A faithful copy of all the data is the goal; omit the pictures.

(Stored records)
============================================================

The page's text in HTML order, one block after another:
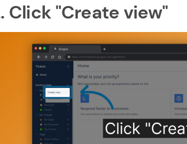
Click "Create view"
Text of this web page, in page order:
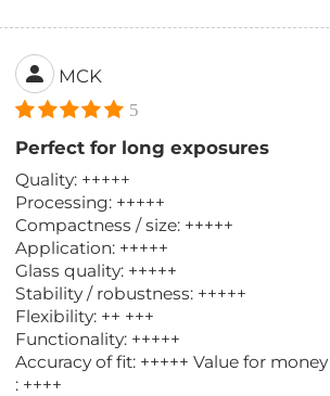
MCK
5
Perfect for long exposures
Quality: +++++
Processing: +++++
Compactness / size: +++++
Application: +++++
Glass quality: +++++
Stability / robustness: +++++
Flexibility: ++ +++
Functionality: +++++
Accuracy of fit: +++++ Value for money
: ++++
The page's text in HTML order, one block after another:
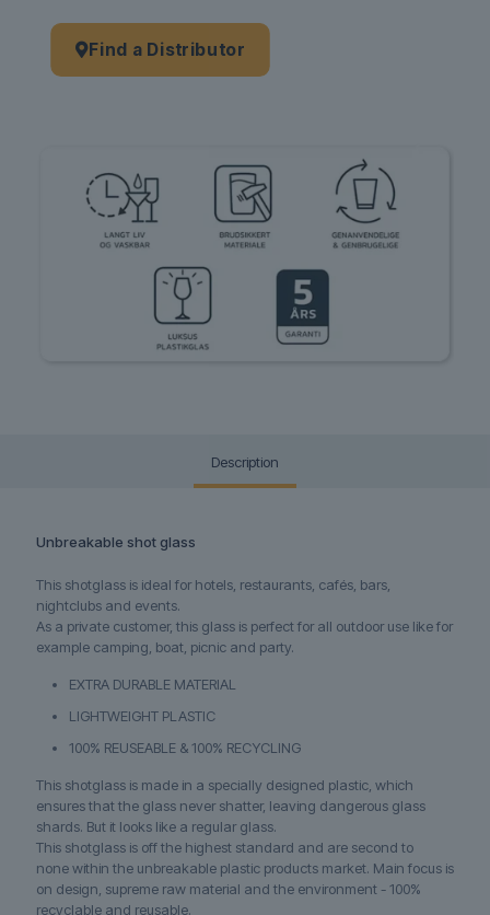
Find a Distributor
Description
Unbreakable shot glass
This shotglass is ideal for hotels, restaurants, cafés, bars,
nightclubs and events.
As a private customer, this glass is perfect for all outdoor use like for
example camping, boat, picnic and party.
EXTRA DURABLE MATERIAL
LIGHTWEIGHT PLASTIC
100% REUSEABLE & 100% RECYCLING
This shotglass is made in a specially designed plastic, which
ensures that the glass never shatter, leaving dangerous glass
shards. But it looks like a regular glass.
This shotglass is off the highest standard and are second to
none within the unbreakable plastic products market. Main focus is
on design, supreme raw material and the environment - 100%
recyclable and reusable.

============================================================

▶ **THE ANSWER**
The page's text in HTML order, one block after another:
Click "Create view"
Text of this web page, in page order:
MCK
5
Perfect for long exposures
Quality: +++++
Processing: +++++
Compactness / size: +++++
Application: +++++
Glass quality: +++++
Stability / robustness: +++++
Flexibility: ++ +++
Functionality: +++++
Accuracy of fit: +++++ Value for money
: ++++
The page's text in HTML order, one block after another:
Find a Distributor
Description
Unbreakable shot glass
This shotglass is ideal for hotels, restaurants, cafés, bars,
nightclubs and events.
As a private customer, this glass is perfect for all outdoor use like for
example camping, boat, picnic and party.
EXTRA DURABLE MATERIAL
LIGHTWEIGHT PLASTIC
100% REUSEABLE & 100% RECYCLING
This shotglass is made in a specially designed plastic, which
ensures that the glass never shatter, leaving dangerous glass
shards. But it looks like a regular glass.
This shotglass is off the highest standard and are second to
none within the unbreakable plastic products market. Main focus is
on design, supreme raw material and the environment - 100%
recyclable and reusable.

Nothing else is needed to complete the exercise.